A year ago I started taking pilates. I really like pilates, for the stretching, for the core strength, but not for the calorie burn which is less than 200 per hour. So cardio had to be added, and add it I did, 45-60 minutes of walking on the treadmill (I’ve never been a runner) 5-7 days a week at 4.4 mph and a minimum incline of 3. I was finally back on the wagon and then in June, I was rear-ended and was forced off . 2 1/2 months of forced inactivity led to weight gain, loss of strength and an overall feeling of sluggishness. I’ve received clearance to start exercising again (paying attention to how my neck and back feel) and encouraged to start pilates again, which I have. I want to get on the wagon for good this time, and I want to get to a level of fitness where I can join my husband when he wants to run a 5k, play tennis with my lil sis, or go on a hike instead of whipping out my inhaler and making excuses on account of very mild asthma. I ALSO WANT TO GET BACK INTO MY BIKINI!
The bottom line is the sedentary lifestyle that so many Americans fall into doesn’t just make us heavier, it makes us unable to participate in all the things life throws our way. So, I’m asking you all to make me accountable and hoping some (or all) of you will join me in a little fitness challenge – don’t worry we’re going to start real slow. Let’s set some goals and get to it!
- Cardio 5+ days per week, every week
- Strength-training 3+ days per week, every week
- Be able to do 20 non-girly push-ups (I can’t even do 1 right now)

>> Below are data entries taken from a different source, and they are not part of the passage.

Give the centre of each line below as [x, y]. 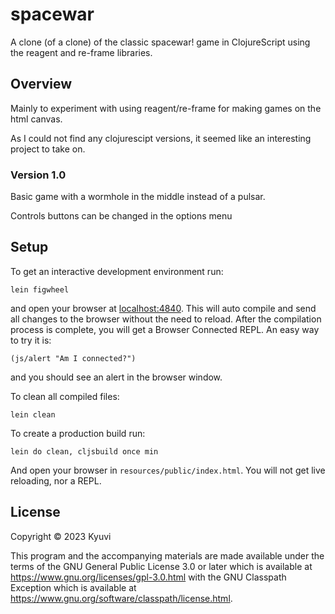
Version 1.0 [38, 175]
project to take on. [48, 149]
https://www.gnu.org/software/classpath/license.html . [121, 598]
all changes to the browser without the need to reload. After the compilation [166, 319]
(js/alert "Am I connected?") [73, 358]
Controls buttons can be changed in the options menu [121, 216]
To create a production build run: [78, 433]
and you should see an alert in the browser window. [116, 377]

- Learn a new sport – tennis for me.
- Run, not walk, the Susan G. Komen 5K Race for the Cure in Seattle in the Spring. Would love to be joined by all of you who are local!
- Lose the 15 lbs I’ve gained since moving to the Emerald City – not by not eating.
- Washboard abs (one can dream).
Exercise for at least 30 minutes, 4 days per week. We’ll officially start on Monday, but feel free to start earlier – I am.